別に虫歯ができたとかではないのですが一昨日から歯医者に通い始めました。それがその歯医者は至れり尽くせりなんです。びっくりしました。


もう五年くらい前でしょうか、虫歯の治療で歯医者に通っていたのは。数年前に一度、検診というか歯石取りに行ったきり歯医者とは縁がない生活をしていました。

その数年前もちょっと驚きました。僕が通っていたのとは違う歯医者にいたのですが、診察台っていうんでしょうか、歯医者のあの座り心地がいい椅子を倒すと上にテレビがありました。僕のときは普通のテレビ番組が流れていたのですが、娘ちゃんのような子供には歯科衛生士さんがリクエストを聞いてアニメとかの DVD を流してくれるんです。
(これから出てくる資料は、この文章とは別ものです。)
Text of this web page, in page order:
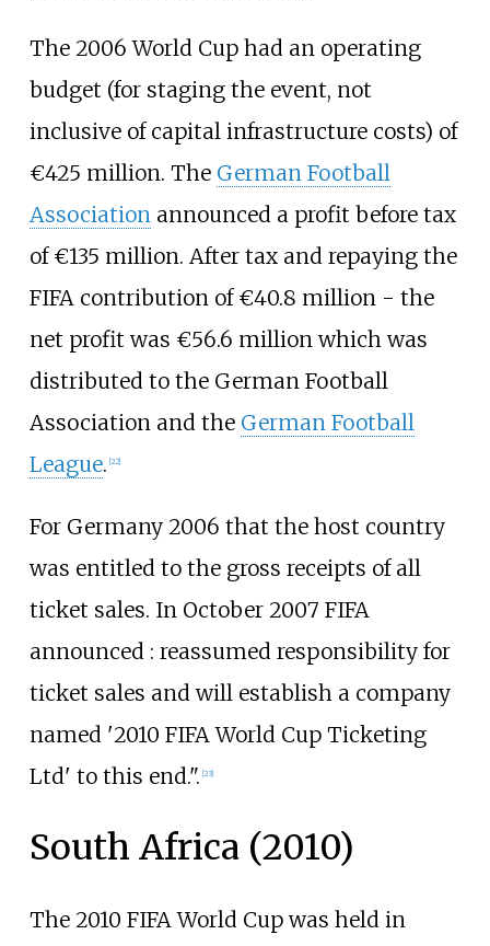
The 2006 World Cup had an operating
budget (for staging the event, not
inclusive of capital infrastructure costs) of
€425 million. The German Football
Association announced a profit before tax
of €135 million. After tax and repaying the
FIFA contribution of €40.8 million - the
net profit was €56.6 million which was
distributed to the German Football
Association and the German Football
League. [22]
For Germany 2006 that the host country
was entitled to the gross receipts of all
ticket sales. In October 2007 FIFA
announced : reassumed responsibility for
ticket sales and will establish a company
named '2010 FIFA World Cup Ticketing
Ltd' to this end.". [23]
South Africa (2010)
The 2010 FIFA World Cup was held in

そのときも、そして今回もそうなのですが、娘の歯の健康に異常な執念を燃やしている妻が嵌っている歯医者に無理矢理行かされました。

妻「きれいな衛生士さんいるから!
僕「ほんとうにぃ? いつぞやのプールみたいなオチなんじゃないの?
妻「違うって。本当にきれいなんだから。
妻「そうねえ…、若い人とそれほどでもない人とどっちがいい?
僕「上手な人!」(本当は若い人だけど)
妻「どっちも上手だよ。どっちがいい?
僕「どっちでもいいよっ。」(本当は若い人だけど)
妻「じゃあ予約しておくから。
僕「でもさあ、どっちが担当になるかなんてわかるの?
妻「電話かけてその人が出たら指名するから大丈夫。まかせて! ちゃんと Yuji さん好みの人を指名するから。
僕「じゃあ君がやってくれるんだ。」(と一応言っておいた)
妻「バカねぇ

とまあ、こんな調子で予約されてしまいました。

当日、つまり一昨日ですが、行ってみるとなかなか感じのいい若い衛生士さん(H さん)にパーティションに案内されました。娘ちゃんが通っていた幼稚園の先生のような人です。わかってるじゃん >> 妻

その日は X 線写真を撮る以外では歯科医の先生とは五分も対面していませんが、たっぷり二時間近くかかりました。その H さんとみっちりだったのです。内容はこんなでした。(順番は一部違うかもしれません)

  1. 気になるところなどのヒアリングをする。

    H さんがどんなところが気になるかをヒアリングするのですが、実はここが一番困りました。というのは別段来たくて来たわけではないからです。適当に歯石を取ってくださいということにしておきました。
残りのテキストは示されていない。